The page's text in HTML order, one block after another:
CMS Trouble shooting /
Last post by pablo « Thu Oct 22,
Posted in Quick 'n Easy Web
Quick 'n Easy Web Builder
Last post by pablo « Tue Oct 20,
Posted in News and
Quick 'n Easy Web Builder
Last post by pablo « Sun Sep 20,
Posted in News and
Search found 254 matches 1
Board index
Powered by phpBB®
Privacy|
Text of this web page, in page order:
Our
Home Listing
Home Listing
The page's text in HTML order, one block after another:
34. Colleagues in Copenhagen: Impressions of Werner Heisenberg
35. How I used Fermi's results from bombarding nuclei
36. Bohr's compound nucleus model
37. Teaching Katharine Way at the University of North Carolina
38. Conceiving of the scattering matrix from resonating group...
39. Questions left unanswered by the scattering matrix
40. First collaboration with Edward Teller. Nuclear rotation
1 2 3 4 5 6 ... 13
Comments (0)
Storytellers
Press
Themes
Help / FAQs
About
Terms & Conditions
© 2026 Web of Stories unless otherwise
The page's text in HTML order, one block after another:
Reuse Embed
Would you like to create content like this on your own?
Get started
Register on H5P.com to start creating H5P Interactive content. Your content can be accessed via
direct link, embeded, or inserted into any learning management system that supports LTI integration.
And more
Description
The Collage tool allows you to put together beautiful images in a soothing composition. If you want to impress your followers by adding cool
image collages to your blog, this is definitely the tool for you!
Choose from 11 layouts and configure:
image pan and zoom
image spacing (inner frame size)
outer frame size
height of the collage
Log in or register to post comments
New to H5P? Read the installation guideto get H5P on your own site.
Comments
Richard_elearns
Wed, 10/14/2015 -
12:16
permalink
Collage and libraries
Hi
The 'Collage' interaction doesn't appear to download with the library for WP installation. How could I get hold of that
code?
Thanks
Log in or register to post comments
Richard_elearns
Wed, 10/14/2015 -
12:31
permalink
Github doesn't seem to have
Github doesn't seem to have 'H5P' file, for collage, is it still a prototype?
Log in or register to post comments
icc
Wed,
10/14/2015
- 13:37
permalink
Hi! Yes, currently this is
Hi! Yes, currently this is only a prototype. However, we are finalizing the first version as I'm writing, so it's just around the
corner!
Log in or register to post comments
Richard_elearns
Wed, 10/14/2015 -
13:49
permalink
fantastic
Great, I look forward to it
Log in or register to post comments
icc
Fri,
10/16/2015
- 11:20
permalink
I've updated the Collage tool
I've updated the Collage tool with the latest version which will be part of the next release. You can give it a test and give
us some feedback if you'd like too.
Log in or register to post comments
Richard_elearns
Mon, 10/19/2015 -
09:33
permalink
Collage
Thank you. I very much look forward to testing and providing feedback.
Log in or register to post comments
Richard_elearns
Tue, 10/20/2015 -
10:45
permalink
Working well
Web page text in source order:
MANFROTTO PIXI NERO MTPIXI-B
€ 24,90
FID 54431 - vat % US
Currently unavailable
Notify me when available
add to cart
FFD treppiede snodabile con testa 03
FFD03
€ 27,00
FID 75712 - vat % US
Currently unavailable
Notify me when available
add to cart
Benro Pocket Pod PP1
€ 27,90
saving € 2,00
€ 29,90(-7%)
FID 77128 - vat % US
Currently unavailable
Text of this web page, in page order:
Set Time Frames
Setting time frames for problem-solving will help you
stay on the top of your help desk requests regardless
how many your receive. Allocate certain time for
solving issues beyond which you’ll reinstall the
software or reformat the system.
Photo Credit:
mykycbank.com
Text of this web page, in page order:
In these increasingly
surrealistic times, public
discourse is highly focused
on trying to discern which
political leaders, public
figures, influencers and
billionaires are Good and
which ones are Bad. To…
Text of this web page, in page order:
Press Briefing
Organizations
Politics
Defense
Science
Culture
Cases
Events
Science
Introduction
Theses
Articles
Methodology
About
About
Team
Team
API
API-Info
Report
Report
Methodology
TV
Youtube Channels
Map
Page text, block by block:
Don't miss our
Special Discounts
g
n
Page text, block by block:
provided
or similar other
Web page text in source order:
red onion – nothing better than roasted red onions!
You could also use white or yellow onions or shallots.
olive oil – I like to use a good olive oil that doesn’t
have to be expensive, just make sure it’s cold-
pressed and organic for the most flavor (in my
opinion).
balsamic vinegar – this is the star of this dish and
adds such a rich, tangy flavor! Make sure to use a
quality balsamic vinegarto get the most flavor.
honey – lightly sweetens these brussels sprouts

####################

(EXERCISE GOAL): This exercise needs every line of the listing that contains the word "system".

(TASK ANSWER):
direct link, embeded, or inserted into any learning management system that supports LTI integration.
software or reformat the system.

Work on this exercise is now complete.